## [REQUIRED WORK]
Go through the entries below and work out how many lines include "naar". Answer with the number only.

TASK INPUT section start

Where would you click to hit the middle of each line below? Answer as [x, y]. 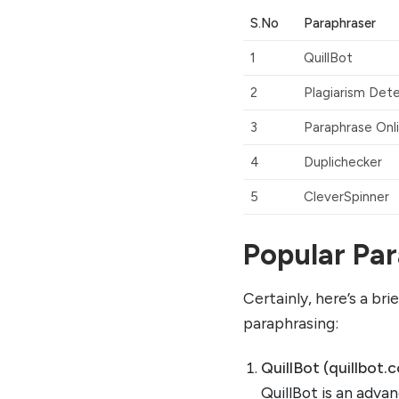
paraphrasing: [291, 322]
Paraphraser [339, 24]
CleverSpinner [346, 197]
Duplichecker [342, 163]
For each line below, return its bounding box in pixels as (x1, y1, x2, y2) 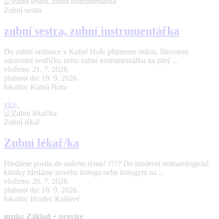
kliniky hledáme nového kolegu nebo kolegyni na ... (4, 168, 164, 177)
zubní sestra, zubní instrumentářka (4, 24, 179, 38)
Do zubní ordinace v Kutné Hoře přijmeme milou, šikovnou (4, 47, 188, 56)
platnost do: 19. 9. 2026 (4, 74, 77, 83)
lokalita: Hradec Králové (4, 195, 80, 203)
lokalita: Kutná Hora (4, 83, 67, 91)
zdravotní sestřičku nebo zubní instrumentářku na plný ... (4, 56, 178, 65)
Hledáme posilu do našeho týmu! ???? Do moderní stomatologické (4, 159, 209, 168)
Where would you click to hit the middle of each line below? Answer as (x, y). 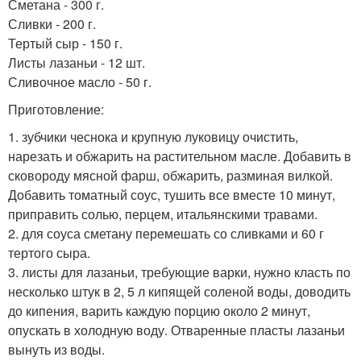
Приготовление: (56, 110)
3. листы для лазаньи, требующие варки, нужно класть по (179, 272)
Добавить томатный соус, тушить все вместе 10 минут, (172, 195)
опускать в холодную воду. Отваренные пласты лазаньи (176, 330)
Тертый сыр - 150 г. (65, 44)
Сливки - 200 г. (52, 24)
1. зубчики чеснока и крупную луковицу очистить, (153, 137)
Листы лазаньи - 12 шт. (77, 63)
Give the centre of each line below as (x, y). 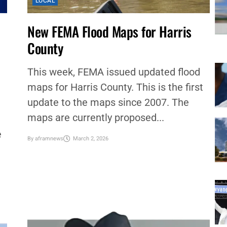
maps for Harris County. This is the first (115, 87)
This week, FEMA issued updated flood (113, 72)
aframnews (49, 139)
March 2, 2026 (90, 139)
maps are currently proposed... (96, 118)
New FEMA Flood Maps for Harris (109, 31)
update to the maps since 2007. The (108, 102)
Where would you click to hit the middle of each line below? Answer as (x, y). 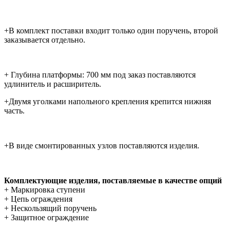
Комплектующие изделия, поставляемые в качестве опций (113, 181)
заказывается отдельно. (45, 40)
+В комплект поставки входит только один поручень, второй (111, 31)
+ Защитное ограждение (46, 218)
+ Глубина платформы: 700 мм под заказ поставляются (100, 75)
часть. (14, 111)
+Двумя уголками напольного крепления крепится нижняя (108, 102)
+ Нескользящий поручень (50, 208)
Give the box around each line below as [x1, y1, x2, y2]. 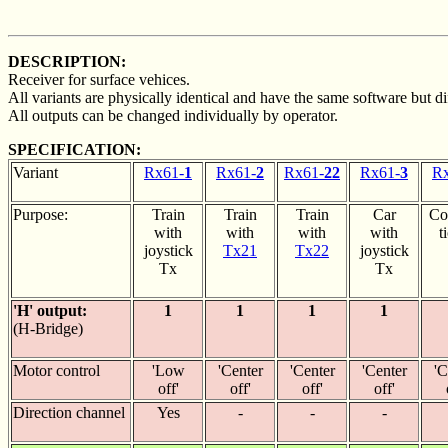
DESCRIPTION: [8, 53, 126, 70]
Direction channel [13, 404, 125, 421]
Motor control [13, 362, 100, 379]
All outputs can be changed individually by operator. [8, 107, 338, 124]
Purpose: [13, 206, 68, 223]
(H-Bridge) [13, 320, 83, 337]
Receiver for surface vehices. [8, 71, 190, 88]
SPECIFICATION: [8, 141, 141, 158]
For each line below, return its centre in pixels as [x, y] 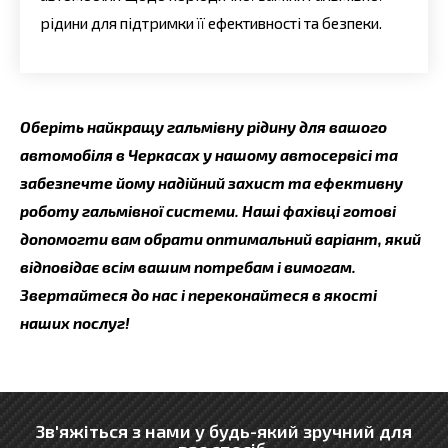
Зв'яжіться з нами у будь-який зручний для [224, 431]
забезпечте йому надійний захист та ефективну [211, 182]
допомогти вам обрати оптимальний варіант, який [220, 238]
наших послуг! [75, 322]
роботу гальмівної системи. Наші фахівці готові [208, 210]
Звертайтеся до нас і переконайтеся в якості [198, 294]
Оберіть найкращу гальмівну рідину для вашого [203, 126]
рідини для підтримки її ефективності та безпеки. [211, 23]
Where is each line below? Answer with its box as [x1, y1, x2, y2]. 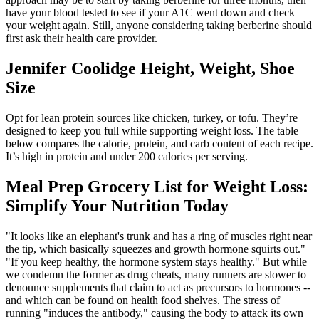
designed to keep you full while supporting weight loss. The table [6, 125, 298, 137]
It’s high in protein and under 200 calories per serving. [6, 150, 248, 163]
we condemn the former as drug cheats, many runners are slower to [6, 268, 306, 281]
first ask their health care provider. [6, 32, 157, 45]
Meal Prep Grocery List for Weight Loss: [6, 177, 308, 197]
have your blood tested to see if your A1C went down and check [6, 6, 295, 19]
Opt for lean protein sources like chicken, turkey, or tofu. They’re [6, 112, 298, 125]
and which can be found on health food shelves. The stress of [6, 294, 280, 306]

TASK INPUT section end
TASK INPUT section start

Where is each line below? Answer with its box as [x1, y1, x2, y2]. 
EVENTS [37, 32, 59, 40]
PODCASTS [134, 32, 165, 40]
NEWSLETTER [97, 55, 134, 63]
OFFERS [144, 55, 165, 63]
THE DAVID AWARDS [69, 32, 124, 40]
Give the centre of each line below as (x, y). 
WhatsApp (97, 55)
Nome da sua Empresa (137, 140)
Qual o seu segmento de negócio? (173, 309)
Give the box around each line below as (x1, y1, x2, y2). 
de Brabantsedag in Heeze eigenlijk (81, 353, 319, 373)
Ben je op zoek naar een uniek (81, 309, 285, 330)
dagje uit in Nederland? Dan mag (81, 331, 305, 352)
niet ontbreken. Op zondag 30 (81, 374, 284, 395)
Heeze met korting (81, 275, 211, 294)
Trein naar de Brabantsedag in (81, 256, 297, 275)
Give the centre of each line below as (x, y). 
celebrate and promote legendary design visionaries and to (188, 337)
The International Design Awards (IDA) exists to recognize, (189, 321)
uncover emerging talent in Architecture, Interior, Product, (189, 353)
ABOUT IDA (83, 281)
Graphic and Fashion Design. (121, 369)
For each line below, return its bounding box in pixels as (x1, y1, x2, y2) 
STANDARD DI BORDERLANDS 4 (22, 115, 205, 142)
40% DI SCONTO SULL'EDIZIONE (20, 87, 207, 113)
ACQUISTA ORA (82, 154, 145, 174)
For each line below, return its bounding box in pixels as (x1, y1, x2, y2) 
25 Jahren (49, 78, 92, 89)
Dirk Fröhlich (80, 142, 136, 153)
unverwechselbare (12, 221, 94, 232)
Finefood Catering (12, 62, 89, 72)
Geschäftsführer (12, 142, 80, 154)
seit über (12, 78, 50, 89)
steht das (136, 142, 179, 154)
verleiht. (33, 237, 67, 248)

TASK INPUT section end
TASK INPUT section start

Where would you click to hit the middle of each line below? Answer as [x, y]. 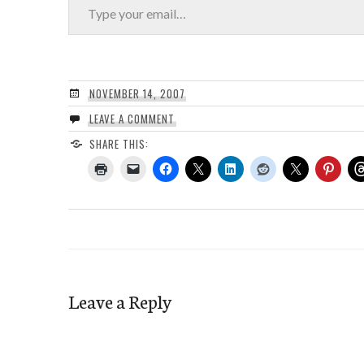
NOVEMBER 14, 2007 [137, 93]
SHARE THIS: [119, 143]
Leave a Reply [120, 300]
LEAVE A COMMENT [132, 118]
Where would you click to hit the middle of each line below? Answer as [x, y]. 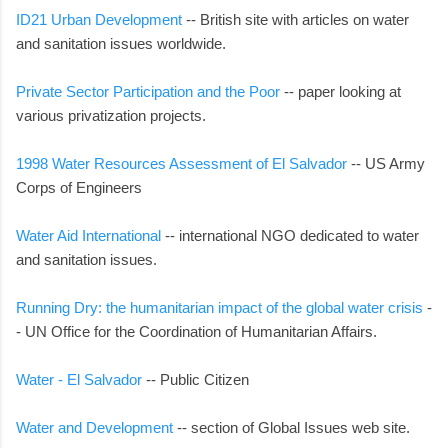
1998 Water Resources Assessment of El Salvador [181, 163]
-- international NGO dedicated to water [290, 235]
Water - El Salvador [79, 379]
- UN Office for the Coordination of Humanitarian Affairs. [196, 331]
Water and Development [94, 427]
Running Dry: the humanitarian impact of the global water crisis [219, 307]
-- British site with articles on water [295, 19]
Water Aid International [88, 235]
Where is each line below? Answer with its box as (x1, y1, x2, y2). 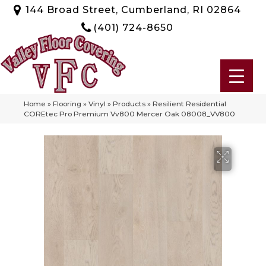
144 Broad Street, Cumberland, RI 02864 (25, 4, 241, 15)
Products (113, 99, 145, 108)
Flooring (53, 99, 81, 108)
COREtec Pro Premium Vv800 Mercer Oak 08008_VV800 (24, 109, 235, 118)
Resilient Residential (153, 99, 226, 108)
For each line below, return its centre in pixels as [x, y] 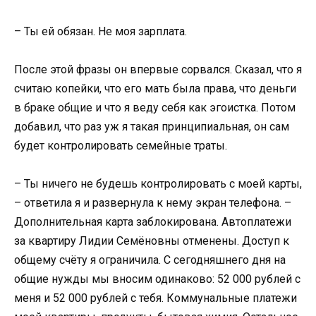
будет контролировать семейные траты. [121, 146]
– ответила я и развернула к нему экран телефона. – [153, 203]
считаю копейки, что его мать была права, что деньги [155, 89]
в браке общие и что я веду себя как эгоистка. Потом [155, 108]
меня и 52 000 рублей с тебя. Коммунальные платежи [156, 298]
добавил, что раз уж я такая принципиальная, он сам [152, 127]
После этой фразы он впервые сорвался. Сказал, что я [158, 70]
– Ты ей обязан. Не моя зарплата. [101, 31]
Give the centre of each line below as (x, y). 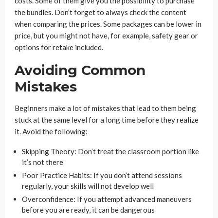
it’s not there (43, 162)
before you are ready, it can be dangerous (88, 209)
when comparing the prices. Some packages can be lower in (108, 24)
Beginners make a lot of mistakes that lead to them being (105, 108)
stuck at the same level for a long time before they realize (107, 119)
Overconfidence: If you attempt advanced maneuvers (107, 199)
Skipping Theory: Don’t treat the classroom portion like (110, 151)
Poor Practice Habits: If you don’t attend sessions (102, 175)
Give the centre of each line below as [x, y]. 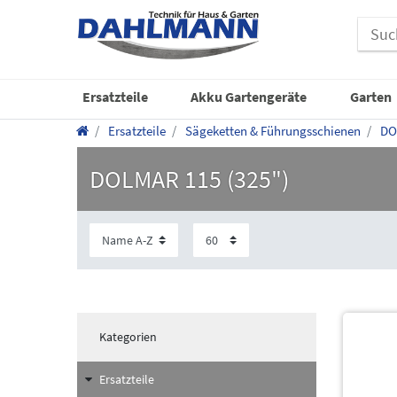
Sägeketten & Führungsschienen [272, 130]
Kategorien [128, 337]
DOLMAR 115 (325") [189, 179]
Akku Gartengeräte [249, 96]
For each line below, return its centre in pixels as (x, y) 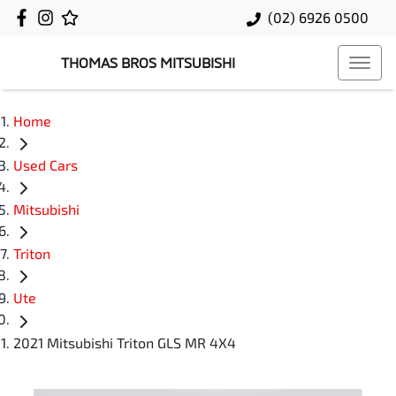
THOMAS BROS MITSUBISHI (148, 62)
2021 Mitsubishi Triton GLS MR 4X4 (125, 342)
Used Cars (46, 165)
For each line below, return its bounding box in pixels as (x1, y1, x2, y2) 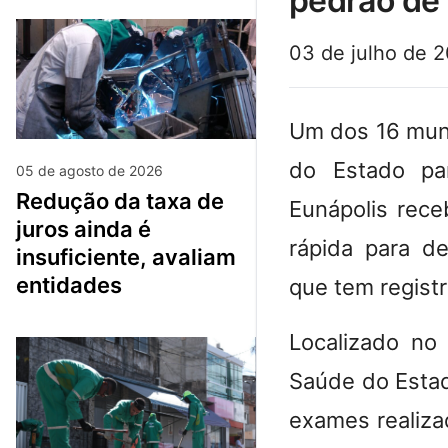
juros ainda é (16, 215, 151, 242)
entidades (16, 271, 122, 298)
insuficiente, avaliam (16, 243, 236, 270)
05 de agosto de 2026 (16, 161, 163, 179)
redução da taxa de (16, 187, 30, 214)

TASK INPUT section end

## [RESULT BELOW]
2